本章不打算解释管理应用程序中涉及的所有模式和选项。 我们将简要讨论在云原生基础设施上运行云原生应用程序特别受益的几个阶段:部署,运行和销毁。
This chapter is not intended to explain all the patterns and options involved in man‐ aging applications. We will briefly discuss a few stages that particularly benefit from running cloud native applications on top of cloud native infrastructure: deploy, run, and retire.
这些主题并不包含所有的内容,但是应用程序的体系结构,语言和选择的库的不同,存在许多其他书籍和文章可以参考。
These topics are not all inclusive of every option, but many other books and articles exist to explore the options, depending on the application’s architecture, language, and chosen libraries.
Deploy
部署是应用程序最依赖基础设施的一个领域。虽然没有什么能阻止应用程序部署自身,但基础设施仍然可以管理许多其他方面。
Deployments are one area where applications rely on infrastructure the most. While there is nothing stopping an application from deploying itself, there are still many other aspects that the infrastructure manages.
如何进行集成和交付是我们不会在此处讨论的主题,但此Topic中的一些实践很清楚。应用程序部署不仅仅是获取代码并运行它。云原生应用程序旨在由软件在所有阶段进行管理。这包括持续的健康检查以及初始的部署阶段。来尽可能消除技术,流程和原则中的“人”方面的瓶颈。
How you do integration and delivery are topics we will not address here, but a few practices in this space are clear. Application deployment is more than just taking code and running it.
Cloud native applications are designed to be managed by software in all stages. This includes ongoing health checks as well as initial deployments. Human bottlenecks should be eliminated as much as possible in the technology, processes, and policies.
应用程序的部署应该是自动化的,自服务的,并且如果经常开发的话,则应是频繁进行的。它们也应该经过测试,验证,并且平安无事。
Deployments for applications should be automated, self-service, and, if under active development, frequent. They should also be tested, verified, and uneventful.
每一次同时更新应用程序的每个实例,不应该是新版本和功能兼容性升级的解决方案。新功能的开关应该是一个配置项,可以在不重启应用程序的情况下有选择地动态启用。版本升级时,先部分更新,然后通过测试验证,并且当所有测试通过时,以受控方式发布。
Replacing every instance of an application at once is rarely the solution for new versions and features. New features are “gated” behind configuration flags, which can be selectively and dynamically enabled without an application restart. Version upgrades are partially rolled out, verified with tests, and, when all tests pass, rolled out in a controlled manner.
当启用新功能或部署新版本时,应该存在控制流量或隔离应用程序的流量的机制(请参阅附录A)。这可以限制中断的影响,并允许缓慢的发布和更快的反馈循环,以评估应用程序性能和新功能的使用。
When new features are enabled or new versions deployed, there should exist mechanisms to control traffic toward or away from the application (see Appendix A). This can limit outage impact and allows slow rollouts and faster feedback loops for application performance and feature usage.
基础设施应该处理部署软件的所有细节。工程师可以定义应用程序版本,基础设施要求和依赖关系,基础设施将向该状态驱动,直到满足所有要求或要求发生变化。

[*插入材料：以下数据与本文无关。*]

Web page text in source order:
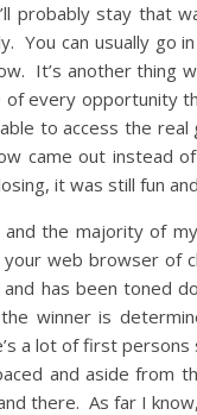
probably stay
You can usually
It’s another thing
every opportunity
to access the
came out instead
it was still fun
the majority of
web browser of
has been toned
winner is
a lot of first persons
and aside from
there. As far I
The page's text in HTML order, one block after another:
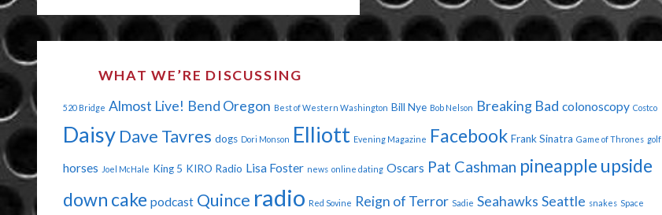
BUTTERHORNS"
WHAT WE’RE DISCUSSING
520 Bridge Almost Live! Bend Oregon Best of Western Washington Bill Nye Bob Nelson Breaking Bad colonoscopy Costco
Daisy Dave Tavres dogs Dori Monson Elliott Evening Magazine Facebook Frank Sinatra Game of Thrones golf
horses Joel McHale King 5 KIRO Radio Lisa Foster news online dating Oscars Pat Cashman pineapple upside
down cake podcast Quince radio Red Sovine Reign of Terror Sadie Seahawks Seattle snakes Space
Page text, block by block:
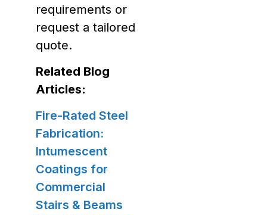
requirements or
request a tailored
quote.
Related Blog
Articles:
Fire-Rated Steel
Fabrication:
Intumescent
Coatings for
Commercial
Stairs & Beams
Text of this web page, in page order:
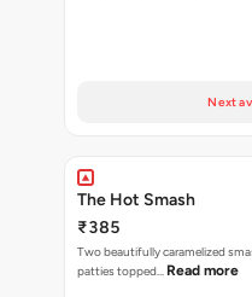
Next
The Hot Smash
₹385
Two beautifully caramelized
patties topped… Read more
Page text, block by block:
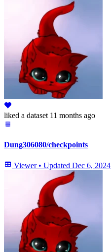
liked a dataset 11 months ago
Dung306080/checkpoints
Viewer • Updated Dec 6, 2024
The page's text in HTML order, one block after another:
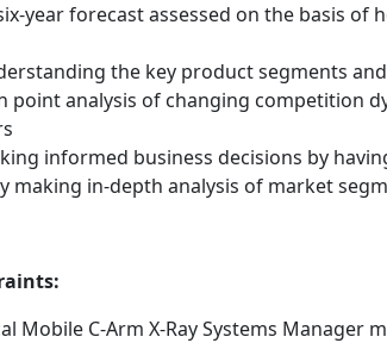
year forecast assessed on the basis of
the key product segments
point analysis of changing competition
informed business decisions by
making in-depth analysis of market
Mobile C-Arm X-Ray Systems Manager
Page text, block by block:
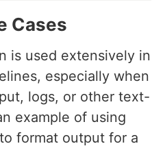
Cases
is used extensively in
especially when
logs, or other text-
example of using
format output for a
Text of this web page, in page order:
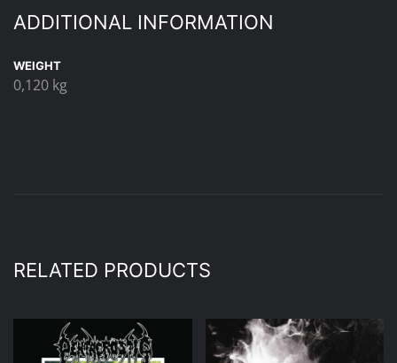
ADDITIONAL INFORMATION
WEIGHT
0,120 kg
RELATED PRODUCTS
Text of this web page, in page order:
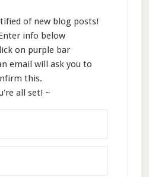
of new blog posts!
info below
on purple bar
email will ask you to
this.
all set! ~
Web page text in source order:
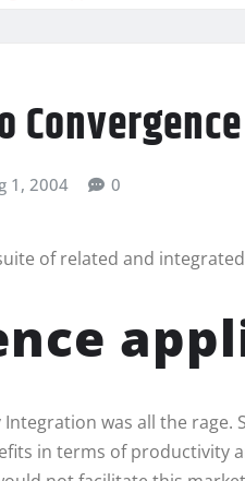
1, 2004 0
of related and
was all the rage.
in terms of productivity
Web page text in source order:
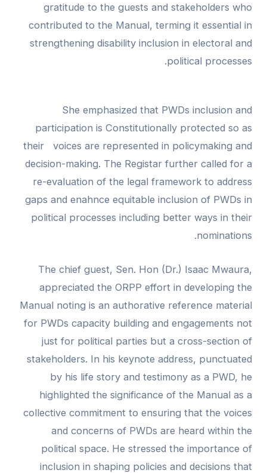
gratitude to the guests and stakeholders who
contributed to the Manual, terming it essential in
strengthening disability inclusion in electoral and
political processes.
She emphasized that PWDs inclusion and
participation is Constitutionally protected so as
their voices are represented in policymaking and
decision-making. The Registar further called for a
re-evaluation of the legal framework to address
gaps and enahnce equitable inclusion of PWDs in
political processes including better ways in their
nominations.
The chief guest, Sen. Hon (Dr.) Isaac Mwaura,
appreciated the ORPP effort in developing the
Manual noting is an authorative reference material
for PWDs capacity building and engagements not
just for political parties but a cross-section of
stakeholders. In his keynote address, punctuated
by his life story and testimony as a PWD, he
highlighted the significance of the Manual as a
collective commitment to ensuring that the voices
and concerns of PWDs are heard within the
political space. He stressed the importance of
inclusion in shaping policies and decisions that

The infrastructure should take care of all details of deploying software. An engineer can define the application version, infrastructure requirements, and dependencies, and the infrastructure will drive toward that state until it has satisfied all requirements or the requirements change.
Run
应用程序的运行阶段应该是应用程序生命周期中最平静,最稳定的阶段。第1章讨论了运行软件的两个最重要的方面:可观察性以了解应用程序正在做什么,以及能够根据需要更改应用程序的可操作性。
Running the application should be the most uneventful and stable stage of an application’s life cycle. The two most important aspects of running software are discussed in Chapter 1: observability to understand what the application is doing, and operability to be able to change the application as needed.
我们已经通过报告健康和遥测数据在第1章详细介绍了应用程序的可观察性,但是当它无法正常工作时,您会怎么做?如果应用程序的遥测数据表明它不符合SLO,您如何排除故障并调试应用程序?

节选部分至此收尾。